Relay PCT2, when turned on, closes its contact and supplies power to valve VP4 through the circuit: closed contacts of toggle switch SA8 “Automatic refrigerator control” connector X6 (28) wire 838 clamp 2/40 -> wire 491 -> connector P10BC (9) -> wire 750 clamp 8/13 -> wire 9007 closed contact PCT2 wire 9008 -> clamp 8/16 wire 9009 -> connector P10BC (11) -> wire 437 clamp 2/39 wire 1114 -> connector X6 (27) closed toggle switch contacts SA8 “Automatic control of the refrigerator” -> connector X6 (22) wire 576 closed relay contact KU17 wire 219 -> connector P10BC (8) wire 222 -> clamp 8/7 wire 822 -> “plus” valve coil VP4 “Fan clutch” wires 483,484, 313 -> “minus” of clamp 8/2.
As a result, the fan comes into operation. At the same time, the valve VPZ “Upper blinds” receives power from clamp 2/39 through the circuit: clamp 2/39 -> wire 440 -> r.k. blocking relay RU19 -> wire 410 -> clamp 2/43 wire 432 connector R10BC (6) wire 479 -> clamp 8/6 wire 833 “plus” valve coil VPZ “Upper blinds” wires 483, 484, 313 -> “minus” » clamp 8/2. This chain will be used if the chain to the upper louvres from the diesel coolant circuit has not been previously assembled. When the fan is turned on, the HL1 “Fan Clutch” LEDs on the remote control PU1 and PU2 will light up. The fan turns off and the shutters close when the coolant temperature drops between 3 and 6 °C.
In the automatic operating mode of the SART, the toggle switches for manually turning on the blinds and fan are also active and can be used (for example, for forced cooling of a diesel engine). However, since turning on the toggle switch will have priority for opening the corresponding blinds or fan, after cooling the diesel engine, it is imperative to turn off this toggle switch to return to normal automatic control operation. If disturbances are detected in the operation of the automatic temperature control system for diesel coolants, it is permitted to switch to emergency manual mode and upon return to the depot, it is mandatory to identify and eliminate the malfunction. When switching to the manual operating mode, it is necessary to remove the seal, and after eliminating the malfunction, reseal the SA8 “Automatic refrigerator control” toggle switch. With manual control, diesel temperature control is carried out by the driver and temperature control is performed using the corresponding diagnostic screens on the driver’s display. After troubleshooting and when switching to automatic temperature control mode, you should turn on toggle switch SA3 “Automatic refrigerator control” again and be sure to move the toggle switches used for manual control to the off position.
In the circuit of valve VP4 “Fan Clutch” there is a blocking relay KU17, which prevents the supply of power to valve VP4 when the diesel engine is stopped. It is not recommended to turn on the fan without turning on the side and top blinds.
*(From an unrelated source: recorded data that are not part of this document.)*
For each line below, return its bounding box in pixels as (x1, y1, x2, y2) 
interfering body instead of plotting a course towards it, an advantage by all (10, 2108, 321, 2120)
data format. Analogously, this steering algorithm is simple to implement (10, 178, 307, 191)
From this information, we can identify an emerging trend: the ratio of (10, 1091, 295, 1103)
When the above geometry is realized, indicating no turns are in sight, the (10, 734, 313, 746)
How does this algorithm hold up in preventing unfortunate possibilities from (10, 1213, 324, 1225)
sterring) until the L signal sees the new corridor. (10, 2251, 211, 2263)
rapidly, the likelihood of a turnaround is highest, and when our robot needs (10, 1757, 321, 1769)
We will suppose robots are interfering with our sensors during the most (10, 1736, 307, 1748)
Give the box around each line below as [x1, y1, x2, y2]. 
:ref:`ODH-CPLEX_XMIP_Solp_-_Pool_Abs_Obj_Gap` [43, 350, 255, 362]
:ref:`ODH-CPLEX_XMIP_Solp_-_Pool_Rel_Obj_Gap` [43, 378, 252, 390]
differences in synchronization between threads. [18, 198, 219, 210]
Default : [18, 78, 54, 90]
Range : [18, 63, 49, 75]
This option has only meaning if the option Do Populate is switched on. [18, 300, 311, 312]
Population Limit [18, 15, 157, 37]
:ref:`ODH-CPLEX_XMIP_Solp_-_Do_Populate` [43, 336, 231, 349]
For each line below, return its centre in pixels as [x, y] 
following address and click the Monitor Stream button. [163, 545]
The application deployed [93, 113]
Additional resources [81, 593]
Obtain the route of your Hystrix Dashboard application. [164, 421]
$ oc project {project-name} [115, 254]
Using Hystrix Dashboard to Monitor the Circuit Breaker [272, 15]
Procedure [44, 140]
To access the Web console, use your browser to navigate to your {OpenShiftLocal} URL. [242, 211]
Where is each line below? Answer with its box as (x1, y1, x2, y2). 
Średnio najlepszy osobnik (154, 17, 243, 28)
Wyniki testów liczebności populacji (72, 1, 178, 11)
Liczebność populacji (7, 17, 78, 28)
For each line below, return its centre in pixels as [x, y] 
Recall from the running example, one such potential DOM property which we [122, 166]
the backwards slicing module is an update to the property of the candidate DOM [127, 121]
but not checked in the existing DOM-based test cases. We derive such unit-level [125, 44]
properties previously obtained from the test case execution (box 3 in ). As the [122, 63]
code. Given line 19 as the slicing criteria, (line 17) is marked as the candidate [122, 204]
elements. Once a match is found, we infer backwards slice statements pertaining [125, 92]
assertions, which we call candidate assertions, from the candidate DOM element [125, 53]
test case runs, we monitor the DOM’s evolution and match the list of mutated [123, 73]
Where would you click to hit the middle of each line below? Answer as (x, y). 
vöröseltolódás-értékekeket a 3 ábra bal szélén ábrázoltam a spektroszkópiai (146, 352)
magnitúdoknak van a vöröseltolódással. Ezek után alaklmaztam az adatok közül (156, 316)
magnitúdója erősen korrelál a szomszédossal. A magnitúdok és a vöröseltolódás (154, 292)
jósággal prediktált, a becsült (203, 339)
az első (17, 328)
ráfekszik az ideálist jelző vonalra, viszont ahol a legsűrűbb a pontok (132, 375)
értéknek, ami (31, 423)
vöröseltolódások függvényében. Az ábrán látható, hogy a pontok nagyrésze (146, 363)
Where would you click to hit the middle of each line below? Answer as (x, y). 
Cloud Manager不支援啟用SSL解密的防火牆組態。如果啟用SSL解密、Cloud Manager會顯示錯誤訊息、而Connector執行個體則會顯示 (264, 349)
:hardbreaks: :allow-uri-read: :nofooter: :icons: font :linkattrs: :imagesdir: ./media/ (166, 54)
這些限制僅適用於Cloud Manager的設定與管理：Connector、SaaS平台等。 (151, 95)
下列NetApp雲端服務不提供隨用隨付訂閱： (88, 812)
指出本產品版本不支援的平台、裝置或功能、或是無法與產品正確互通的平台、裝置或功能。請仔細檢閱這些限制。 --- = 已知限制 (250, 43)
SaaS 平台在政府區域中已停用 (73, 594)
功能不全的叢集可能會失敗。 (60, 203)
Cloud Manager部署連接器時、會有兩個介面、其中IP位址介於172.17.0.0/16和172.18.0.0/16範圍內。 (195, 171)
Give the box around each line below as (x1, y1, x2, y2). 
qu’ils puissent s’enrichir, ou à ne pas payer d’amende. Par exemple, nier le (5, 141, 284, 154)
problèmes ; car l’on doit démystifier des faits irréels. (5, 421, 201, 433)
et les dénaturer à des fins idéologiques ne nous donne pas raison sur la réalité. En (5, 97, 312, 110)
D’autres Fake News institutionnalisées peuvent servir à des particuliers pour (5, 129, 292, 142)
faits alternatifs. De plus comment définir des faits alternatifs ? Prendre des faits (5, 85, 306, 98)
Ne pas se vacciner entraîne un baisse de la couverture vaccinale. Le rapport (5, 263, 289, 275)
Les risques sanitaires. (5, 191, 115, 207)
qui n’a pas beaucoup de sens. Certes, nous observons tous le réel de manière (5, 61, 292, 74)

TRANSITION RULES WHEN CHANGING THE CONTROL PANEL
To switch from the control panel PU1 to the control panel PU2, you must perform the following steps:

• J on the PU1 remote control, move the handle of the auxiliary brake valve No. 254 to position VI until pressure appears in the TC of at least 3.5 kgf/cm2, at the same time the pressure alarm CD2, located on the auxiliary brake line (MBT) pipeline, is activated, which closes its blocking and supplies power to the VNZ valve (VV-32); when turned on, the VNZ valve unlocks the VCU1 switch by supplying air from the supply line to the VCU1;
• J the driver's crane handle No. 395 must be in position II on PU1 to create the ability to control the brakes using the driver's crane No. 205 on PU2;
• J on PU2, move the handle of the auxiliary brake valve No. 254 to position VI until a pressure in the TC appears at least 3.5 kgf/cm2 (in this case, there will be no air leaks during the transition);
• J turn the VCU1 switch on the PU1 remote control to position “3” and remove the key;
• J insert the key and turn the VCU2 switch on PU2 to position “1”;
• J move the handle of valve No. 254 on PU1 to position II.
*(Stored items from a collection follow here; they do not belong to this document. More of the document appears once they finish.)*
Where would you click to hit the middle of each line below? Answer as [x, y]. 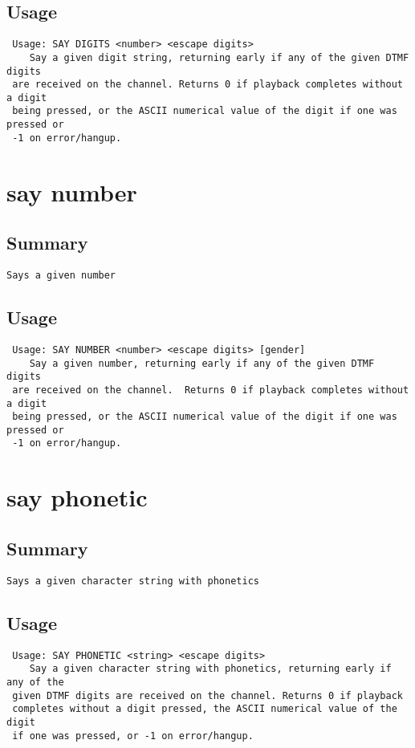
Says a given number [61, 276]
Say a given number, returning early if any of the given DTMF [202, 363]
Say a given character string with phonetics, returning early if [210, 669]
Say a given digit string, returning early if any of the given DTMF [219, 57]
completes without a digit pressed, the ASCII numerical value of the [205, 709]
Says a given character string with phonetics [133, 581]
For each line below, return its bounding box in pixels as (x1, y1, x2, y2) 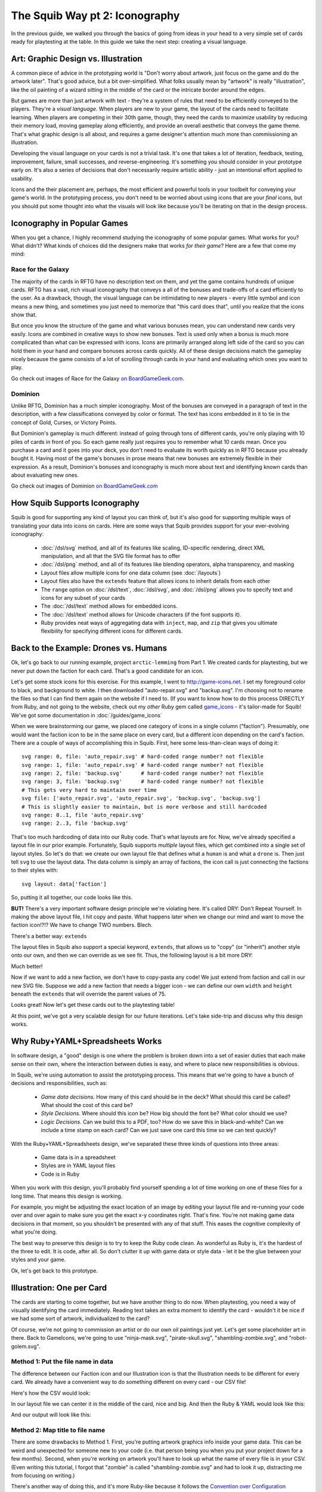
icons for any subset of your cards (41, 594, 125, 601)
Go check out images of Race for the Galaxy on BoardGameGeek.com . (11, 375, 185, 382)
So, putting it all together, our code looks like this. (11, 894, 133, 901)
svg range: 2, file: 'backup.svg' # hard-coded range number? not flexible (21, 770, 264, 777)
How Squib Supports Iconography (11, 498, 140, 508)
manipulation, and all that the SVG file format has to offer (41, 552, 181, 559)
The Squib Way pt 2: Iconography (11, 9, 180, 22)
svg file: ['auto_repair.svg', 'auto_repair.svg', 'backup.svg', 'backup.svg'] (21, 795, 261, 802)

After completing all of the above steps, you can control the brakes from the assistant driver’s console using crane No. 205.
When transferring the control panel from PU2 to the driver's console PU1, you must:

• 0 move the handle of valve No. 205 to position II;
• 0 move the handle of valve No. 254 to position VI on PU2 to a pressure of not lower than 3 - 3.5 kgf/cm2, and the pressure alarm SD1 will go off, which will power the valve VN4 (when turned on, it unlocks the VCU2 switch by supplying air from the supply highway to VCU2);
• 0 move the handle of valve No. 254 on PU1 to position VI until pressure appears in the TC of at least 3.5 kgf/cm2;
• 0 turn the VCU2 switch on PU2 to position “3” and remove the key;
• 0 set the handle of valve No. 254 on PU2 to position II;
• 0 insert the key and turn the VCU1 switch on PU1 to position “1”.
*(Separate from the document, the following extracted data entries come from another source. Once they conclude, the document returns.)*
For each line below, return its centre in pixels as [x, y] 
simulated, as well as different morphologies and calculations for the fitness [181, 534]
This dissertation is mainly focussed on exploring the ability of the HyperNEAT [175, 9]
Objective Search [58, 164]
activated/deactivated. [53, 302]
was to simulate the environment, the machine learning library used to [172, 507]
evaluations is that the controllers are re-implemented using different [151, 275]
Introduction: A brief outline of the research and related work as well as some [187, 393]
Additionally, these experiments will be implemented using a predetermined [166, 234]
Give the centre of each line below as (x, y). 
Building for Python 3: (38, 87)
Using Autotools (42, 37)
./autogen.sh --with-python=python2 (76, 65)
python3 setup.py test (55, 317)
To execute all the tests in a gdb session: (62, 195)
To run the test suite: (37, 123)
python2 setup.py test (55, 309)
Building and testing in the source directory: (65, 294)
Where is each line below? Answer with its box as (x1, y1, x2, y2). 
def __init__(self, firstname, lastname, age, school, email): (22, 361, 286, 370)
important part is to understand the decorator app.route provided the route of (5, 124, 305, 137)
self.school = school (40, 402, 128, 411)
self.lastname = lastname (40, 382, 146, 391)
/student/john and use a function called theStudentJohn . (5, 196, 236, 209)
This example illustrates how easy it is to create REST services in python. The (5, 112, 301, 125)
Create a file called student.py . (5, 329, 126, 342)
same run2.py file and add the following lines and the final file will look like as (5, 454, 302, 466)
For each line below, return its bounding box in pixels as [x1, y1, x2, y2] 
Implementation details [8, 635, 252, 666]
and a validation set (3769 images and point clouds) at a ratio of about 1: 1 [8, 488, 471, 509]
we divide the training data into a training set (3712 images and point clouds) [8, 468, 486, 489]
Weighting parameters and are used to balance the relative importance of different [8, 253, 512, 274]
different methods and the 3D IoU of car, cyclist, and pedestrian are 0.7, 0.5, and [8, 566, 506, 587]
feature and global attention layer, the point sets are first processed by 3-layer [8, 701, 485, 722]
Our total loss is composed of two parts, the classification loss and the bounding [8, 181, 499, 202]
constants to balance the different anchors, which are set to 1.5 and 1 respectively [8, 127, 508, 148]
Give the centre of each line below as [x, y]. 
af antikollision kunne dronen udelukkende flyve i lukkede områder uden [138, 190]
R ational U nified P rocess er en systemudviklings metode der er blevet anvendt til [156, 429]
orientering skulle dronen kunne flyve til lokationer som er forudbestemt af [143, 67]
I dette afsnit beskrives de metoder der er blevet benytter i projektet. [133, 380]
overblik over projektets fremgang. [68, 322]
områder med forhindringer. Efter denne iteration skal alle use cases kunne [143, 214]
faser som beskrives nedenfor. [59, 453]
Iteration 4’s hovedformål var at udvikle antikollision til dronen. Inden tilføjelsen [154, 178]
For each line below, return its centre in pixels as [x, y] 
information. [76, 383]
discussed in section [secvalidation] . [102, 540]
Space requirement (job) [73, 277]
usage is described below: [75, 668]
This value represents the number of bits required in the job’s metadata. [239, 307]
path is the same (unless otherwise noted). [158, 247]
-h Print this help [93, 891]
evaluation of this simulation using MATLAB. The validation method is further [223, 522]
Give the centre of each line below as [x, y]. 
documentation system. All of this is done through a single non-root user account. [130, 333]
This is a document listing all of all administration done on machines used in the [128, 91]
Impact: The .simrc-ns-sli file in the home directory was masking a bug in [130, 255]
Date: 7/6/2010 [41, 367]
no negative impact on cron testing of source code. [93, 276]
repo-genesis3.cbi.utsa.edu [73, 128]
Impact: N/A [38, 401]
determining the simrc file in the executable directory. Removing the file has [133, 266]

If there are two keys on the locomotive, when changing the control panel, the keys VCU1 and VCU2 should not be removed from their sockets.
Let's consider what will happen in the electrical circuit when the driver changes the control panel. First, let’s look at the operation of the circuit when controlled from the remote control PU1 after switching the VCU1 switch to position “1”. In this case, a power circuit is created on the relay PMM1 of the driver’s location along the circuit: clamp 1/6 wire 863 connector X11 (7) -> closed contacts of the VCU1 switch
connector X11 (8) -> wires 763, 319 -E r.k. blocking PMM2 -> wire 352 “plus” relay coil PMM1 wire 396 “minus” clamp 3/12.
At the same time, from wire 763 and resistors SL42, SL43 they will receive power on the right side of the driver’s location lamp L42, L43.
After turning on the PMM1 relay:

• lock PMM1 opens in wires 7331, 7330 and disconnects PU2 from automatic control of the refrigerator;
• the PMM1 lock in wires 342,309 is opened and does not allow the PMM2 relay to be turned on, which prohibits simultaneous operation from both remote controls;
• the PMM1 interlock is closed in wires 673, 2591, which prepares the power circuit for toggle switches SA2 “Machine Control” and SA3 “Transition Control” on the control panel PU1;
• the next blocking VCU1 is closed on PU1 in wires EZ-E4 and prepares the power circuit for the SB “Brake Release” button;
• another interlock VCU1 is closed and relay RU31 and LED HL2 (the location of the driver at PU1) are supplied with power via the circuit: “plus” AB cable 71 -> switch blade RB -> wire 720 and from machine AB4 to wire 4817 and then through closed contacts of the AB16 machine “Brake equipment” -> wires 4826, 4827 -> contact 9 of connector X11 -> closed contact VCU1.

From VCU1, LED HL2 (driver's location at PU1) is powered by one wire: pin 11 of connector X11, wire 4853, clamp 2/54 of wire 4825.651 -E knife switch RB -> cable 105 “minus” AB.
The other wire supplies power to the RU31 relay through the circuit: closed contact VCU1, contact 10 of connector X11 -> wire 4839 -> “plus” relay coil RU31, wires 4838.4885 -E terminals 2/53, 2/54 wires 4825.651 -E knife switch RB cable 105 “minus” AB.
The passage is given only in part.